The first two options use a pool of [threads](https://docs.python.org/3/library/concurrent.futures.html#concurrent.futures.ThreadPoolExecutor) or [processes](https://docs.python.org/3/library/concurrent.futures.html#concurrent.futures.ProcessPoolExecutor) managed with the [concurrent futures module](https://docs.python.org/3/library/concurrent.futures.html#module-concurrent.futures). The last option is a much higher level method to leverage the computing power of a Dask distributed framework ([see here for examples on how to create a dask cluster](https://nbviewer.jupyter.org/github/obidam/ds2-2020/blob/master/practice/environment/01-Launch_Dask_Cluster.ipynb)). 
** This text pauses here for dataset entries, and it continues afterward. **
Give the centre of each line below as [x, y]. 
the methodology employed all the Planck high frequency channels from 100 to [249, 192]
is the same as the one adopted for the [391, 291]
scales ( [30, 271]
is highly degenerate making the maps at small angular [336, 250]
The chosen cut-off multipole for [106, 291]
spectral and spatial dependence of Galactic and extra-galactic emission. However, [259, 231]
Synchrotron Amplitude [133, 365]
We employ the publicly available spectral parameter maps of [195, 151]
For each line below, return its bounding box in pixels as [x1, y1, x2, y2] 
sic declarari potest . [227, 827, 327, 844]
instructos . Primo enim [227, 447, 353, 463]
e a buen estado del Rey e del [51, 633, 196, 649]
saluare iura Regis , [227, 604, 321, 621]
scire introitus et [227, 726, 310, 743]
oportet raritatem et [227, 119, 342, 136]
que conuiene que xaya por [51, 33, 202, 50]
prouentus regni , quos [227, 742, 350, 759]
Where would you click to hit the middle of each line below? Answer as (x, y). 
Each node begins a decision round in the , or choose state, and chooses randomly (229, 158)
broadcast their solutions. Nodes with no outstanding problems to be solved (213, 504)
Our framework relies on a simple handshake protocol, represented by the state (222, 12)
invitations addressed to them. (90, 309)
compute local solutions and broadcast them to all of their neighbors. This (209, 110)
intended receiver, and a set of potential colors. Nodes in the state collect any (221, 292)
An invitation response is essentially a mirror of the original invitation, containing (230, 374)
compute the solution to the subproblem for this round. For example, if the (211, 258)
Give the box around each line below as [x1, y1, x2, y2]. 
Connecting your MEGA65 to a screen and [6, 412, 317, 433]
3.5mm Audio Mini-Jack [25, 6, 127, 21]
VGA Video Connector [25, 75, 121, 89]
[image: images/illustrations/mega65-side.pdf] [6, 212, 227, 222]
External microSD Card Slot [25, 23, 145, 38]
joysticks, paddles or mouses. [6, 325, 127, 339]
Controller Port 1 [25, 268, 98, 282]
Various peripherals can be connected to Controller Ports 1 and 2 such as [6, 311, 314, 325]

The parallelization method is set with the ``parallel_method`` option of the fetcher, which can take as values the strings ``thread`` or ``process`` or a *client* object.

In [None]:
%%time
box = [-60, 0, 
       20.0, 60.0 + np.random.randint(0,100,1)[0]/1000, 
       0.0, 500.0, 
       "2007", "2010"]
box = [-60, -30, 40.0, 60.0, 0.0, 100.0, "2007-01-01", "2007-04-01"]

print("BOX=", box)
ds = ArgoDataFetcher(src='argovis', parallel=True, progress=True, parallel_method='thread').region(box).to_xarray()

### Comparison of performances

Note that to compare performances with or without the parallel option, we need to make sure that data are not cached on the server side.
To do this, we use a very small random perturbation on the box definition, here on the maximum latitude.

In [None]:
def this_box():
    return [-60, 0, 
           20.0, 60.0 + np.random.randint(0,100,1)[0]/1000, 
           0.0, 500.0, 
           "2007", "2010"]

In [None]:
%%time
ds = ArgoDataFetcher(src='argovis', parallel=False).region(this_box()).to_xarray()

In [None]:
%%time
ds = ArgoDataFetcher(src='argovis', parallel=True).region(this_box()).to_xarray()

This simple comparison shows that parallel request is significantly faster than the standard one.